Difference in to(torch.float) and float() for a model and a tensor

Background: When constructing a model in the development, I prefer to use high numerical precision, i.e., double, e.g., when initializing constant tensor attributes from numpy variables. For the actual use, the model can then be converted to a lower precision by .float(). Now I’m constructing a model that has a pre-computed complex-valued tensor attribute. Earlier I’ve used the split (real/imag) complex representation, but starting a new project with a new torch version I decided to give the complex dtypes a test.
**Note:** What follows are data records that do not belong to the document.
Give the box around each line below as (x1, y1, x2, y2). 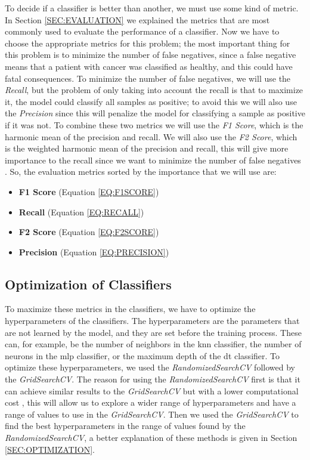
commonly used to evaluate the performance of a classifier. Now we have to (5, 25, 280, 38)
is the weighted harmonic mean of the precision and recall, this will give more (5, 142, 289, 155)
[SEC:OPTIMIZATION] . (5, 443, 95, 455)
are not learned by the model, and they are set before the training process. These (5, 326, 302, 338)
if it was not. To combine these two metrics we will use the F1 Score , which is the (5, 118, 303, 131)
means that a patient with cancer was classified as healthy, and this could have (5, 60, 293, 72)
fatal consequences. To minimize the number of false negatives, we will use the (5, 72, 291, 84)
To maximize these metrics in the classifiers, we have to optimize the (5, 302, 256, 315)
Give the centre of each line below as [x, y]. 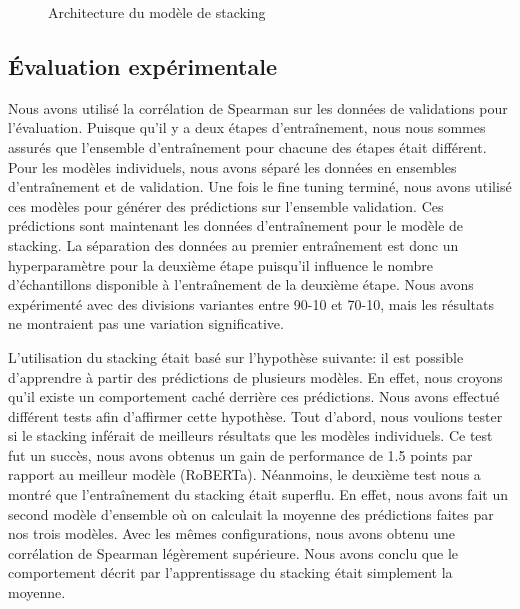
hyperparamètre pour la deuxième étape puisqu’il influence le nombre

This triggers the need for clarification:
When calling model.float(), only the floating point attributes are converted to the given precision, but the complex-valued ones are not touched. Calling model.to(torch.float) all attribute buffers are converted to float, even the complex-valued. What I was expecting was that the complex128 buffers were converted to complex64.

Reading the documentation of torch.nn.Module, this is what is claimed to happen. Just a bit confusing, when assuming float() and to(torch.float) to be the same, similar to what happens with torch.Tensor. Assuming that this difference in the behaviour is intended, what would be the best way to handle the situation?

  1. Construct the model using the correct precision from the start? This is probably the best option with the only drawback of minimal loss of development flexibility.
  2. Overloading .to() in the model to handle the precision of the complex-valued buffers correctly?
  3. Forget the complex data type and continue using the split representation? Which in turn makes using functions like FFT more difficult.